Lost, age 3: happiness.

Found, age 6: romantic love, in the form of a boy I met at Will Rogers Park, who didn’t speak English. Italian or Portuguese, maybe? One would hiss, pretending to be a snake, and the other would pretend to be frightened, as an excuse to hold hands.

Lost, age10: the warmth of friendship, specifically that of my two best friends, April and Trish, who defended me against Kelly, a little bastard who tried to turn my classmates against me, “She’s Iran, let’s kill her.” Even at age ten I loathed him more for his crappy English than for his violence and racism.

Found, age 17: a stuttering pride in periodically performing spectacularly in school, as a sort of nose-thumbing at the whole rotten system.

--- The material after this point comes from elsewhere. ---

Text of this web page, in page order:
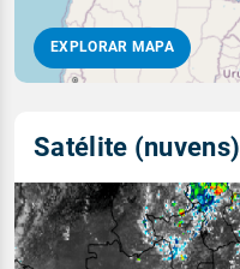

Lost, age 22: last shreds of belief in my own ability.

Found, age 26: love, for the first time in twenty years.

Lost, age 27: fear of swimming, and the sense that fears are unconquerable.

Found, age 34: hope for a second life, an adult life, shaped by my will and desire rather than my history.

Lost, age 36: the body I learned to swim in, learned to love in.

Found, age 36: a body in which to be a mother.

Lost, age 40: almost all of my books, and with them my sense of myself as the person who walked in the park, hand in hand with my first love, a person shielded and formed by books.

Found, age 43: something new. Someone new. Not sure who.